The colourful vuvuzela, a sonic weapon of mass annoyance. Fortunately for me, this is not Beijing. Image provided by Dundas Football Club under a Creative Commons Attribution 2.0 Generic Licence.
Just a quick vignette from Beijing, where I live and work. Yesterday evening I was walking to my usual Mexican restaurant, through streets that were a little busier than usual because it was the first day of a three-day holiday marking the festival of Duānwŭ Jié. Duānwŭ Jié is sometimes known as the Dragonboat Festival, and indeed dragonboat racing is one of the traditional activities associated with the festival; another is eating zòngzi, which are sticky rice dumplings that are normally pyramidal in shape and wrapped in bamboo leaves.
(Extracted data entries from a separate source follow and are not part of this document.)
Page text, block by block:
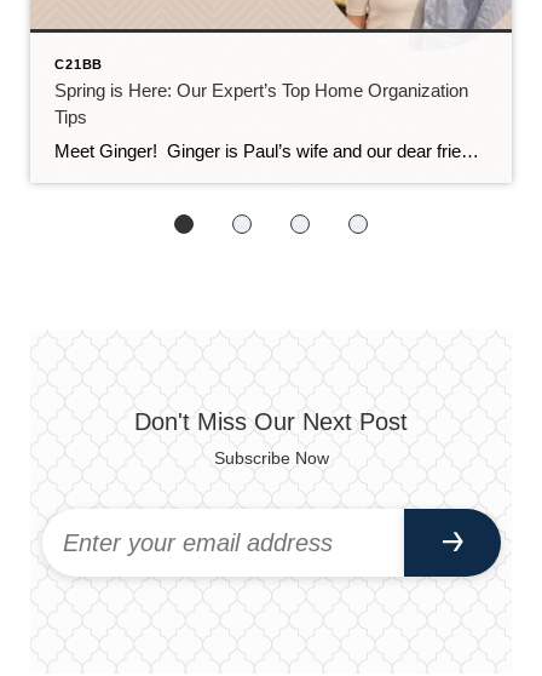
C21BB
Spring is Here: Our Expert’s Top Home Organization
Tips
Meet Ginger! Ginger is Paul’s wife and our dear friend. She is also a master organizer! She set us up for success by organizing our office, and wow, does it make our day-to-day easier. As the weather warms up and you feel more and more like getting active and tackling your spring cleaning, we asked […]
Don't Miss Our Next Post
Subscribe Now
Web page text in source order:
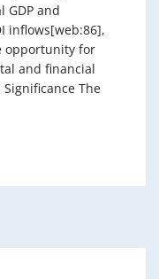
GDP and
inflows[web:86],
opportunity for
and financial
Significance The
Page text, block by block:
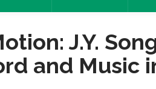
J.Y.
and Music
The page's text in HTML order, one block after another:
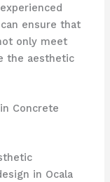
ensure that
only meet
the aesthetic
Concrete
in Ocala

Anyway, I was on my way to the Mexican restaurant when I heard a strange, prolonged, foghorn-like blast of noise very different from the automotive honking that you hear all the time in Beijing. Looking around, I realised that the sound was coming from two or three people wielding what I recognised from descriptions in news reports as vuvuzelas, the uniquely loud and obnoxious plastic horns that are driving some people to distraction at the World Cup in South Africa. Inside the Mexican restaurant, the Netherlands were handily beating Denmark live from Johannesburg as the occasional vuvuzela-groan wafted in from the street. So there I was, eating a burrito in China as two European soccer teams battled it out to a distinctly African soundtrack.
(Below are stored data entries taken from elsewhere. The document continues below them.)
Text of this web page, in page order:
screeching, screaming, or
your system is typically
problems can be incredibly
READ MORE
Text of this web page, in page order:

The standard response to cultural juxtapositions like this is to extol them as characteristic of our wonderfully vibrant emerging global civilisation. They’re supposed to represent the positive side of globalisation, as opposed to the negative side that involves factory workers being driven to suicide by the demands of faceless corporations. The juxtapositions can certainly be amusing and intriguing, but you have to wonder if we’re in the early stages of a fundamentally destructive process that will eventually turn the whole world into an incoherent, geographically homogeneous, and ultimately dishwater-dull blur of vuvuzelas, burritos and dragonboat races. The biggest Canadian cities have probably gone as far down this road as anywhere in the world, and to me it seems shallow to regard the change as entirely for the better.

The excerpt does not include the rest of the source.